Wednesday, December 7, 2011

One Big Mac & Fries... that'll be .001 oz of gold please

Ok, I don't think Mr Clark means this literally

by Jeff Clark of Casey Research

Start Thinking in Terms of Gold Price
A young woman – let's call her Andrea – inherited some money from her father in late 1997. She was only nineteen at the time. Not knowing the first thing about investing, she kept the money in stocks and bonds as her father had, wanting to hold on to it until she really needed it. She played it "safe."
She got married last year and so began to withdraw the money. She was pleased to see a chart from the broker that showed her portfolio was up about 20%. While admittedly not a great return over 12 years, her account had nevertheless survived both the 2000 tech crash and the 2008 market meltdown. She knew not all investors could not say the same thing.
Andrea began spending the money, thankful that she'd saved the money to start a family. But a cruel reality slowly began to set in: the money didn't seem to be going very far. She couldn't quite put her finger on why, but it all clicked when she saw the lofty price of a new SUV she wanted.

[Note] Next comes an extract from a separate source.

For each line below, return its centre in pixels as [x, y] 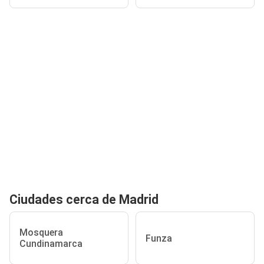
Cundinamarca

She remembered her Dad's favorite vehicle back in the day – a Ford Ranger pickup – and recalled him boasting that he paid only $8,500 for it in 1992. A comparable vehicle today costs more than twice as much.
It hit her like a slap in the face. While the number of dollars in her portfolio was greater than what she inherited, they bought less stuff. It was such a revelation that she actually uttered the words out loud…
"My investments didn’t keep up with inflation… I LOST money!"
Whether they realize it or not, the same thing is happening to most people's investments. Over time, real returns are diluted because of inflation. The only reliable way to measure the value of investments is in terms of a financial intermediary that cannot be inflated: gold. That way, investors can tell how they're doing in real terms.
...
The answer is simple: save in gold. The dollars you keep in a money-market account will steadily lose value year after year. In fact, monies deposited into a simple savings account in 2000 have lost an incredible 25% of their purchasing power since then. Conversely, if those savings were denominated in gold, the wealth would have not only been preserved but increased. We believe this trend will continue – and accelerate. It will become increasingly important to your financial future that you cash in earnings from time to time and save them in precious metals – not in dollars, euros, yen, yuan, or even Swiss francs.